Kerse is well aware that inactivity is the first step on a slippery slope. The less muscle strength you have, the shorter your stride and the clumsier your gait becomes. The more unsteady your gait, the more chance you have of falling. There is also a link with cognitive decline as our ability to dual-task declines.
“We know that if you’re walking along and you have to slow down to talk to someone, then you’re a high fall risk,” says Kerse.
Every year, one in three people aged over 65 will fall, and for those over 80, that risk increases to one in two. A bad fall may have serious consequences, including loss of independence and even death. Even a small fall dents confidence and can cause people to start restricting their activities, ironically putting themselves at a greater risk of falling again.
The positive news is that improving strength and balance can reduce falls and injury by at least a third, and even the very elderly can benefit. With population projections showing the number of those aged 85-plus will more than triple in the next 30 years, encouraging people to be active is more important than ever. Hence, people over 65 (younger if Māori or Pasifika) who have had a fall in the past year, fear falling, or can’t get out of a chair without using their hands are urged to join community-based strength and balance classes.
Those who can’t get to a class may be able to access in-home help, such as the Otago Exercise Programme, which was developed to prevent falls and has been shown to be effective. To get more information, visit livestronger.org.nz or ask a GP or other health professional.
Kerse was part of a Cochrane Review into preventing falls in older people, which concluded that vitamin D supplements are also helpful for those not mobile enough to get outdoors and top up their levels naturally. For the rest of us, she says, part of the secret is to make life less convenient.
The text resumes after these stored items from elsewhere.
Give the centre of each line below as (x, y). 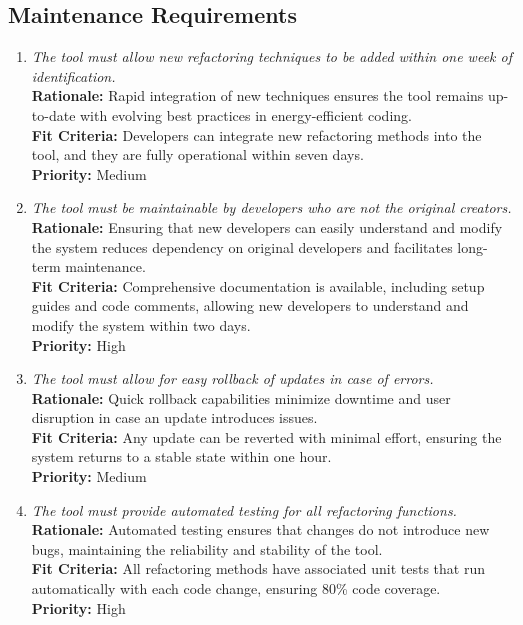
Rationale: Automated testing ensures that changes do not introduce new (260, 529)
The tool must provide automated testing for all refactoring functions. (244, 509)
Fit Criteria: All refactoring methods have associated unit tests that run (258, 568)
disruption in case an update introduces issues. (174, 417)
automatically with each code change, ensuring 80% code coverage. (236, 588)
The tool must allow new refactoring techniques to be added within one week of (271, 56)
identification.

“If you’re watching television, hide the remote and get up to change the channel,” she says. “Try to build things into your everyday life. Don’t make things easy; make them hard.”
The message to be taken from recent research is that the ideal exercise should present some challenge. It should also be stimulating and enjoyable and involve social connection – so activities such as yoga and tai chi are beneficial. But the simplest fall-prevention exercise is sit-stands – sitting down in a chair then moving to a standing position repeatedly, ideally without using your hands.
Elderly people may need to be more cautious, but any effort they make is worth it.
“Never write anybody off. If you’ve got an older relative, go walking with them. Keep everybody moving,” says Kerse. “And I think now we would also say that having mind challenges is just as important as having body challenges.”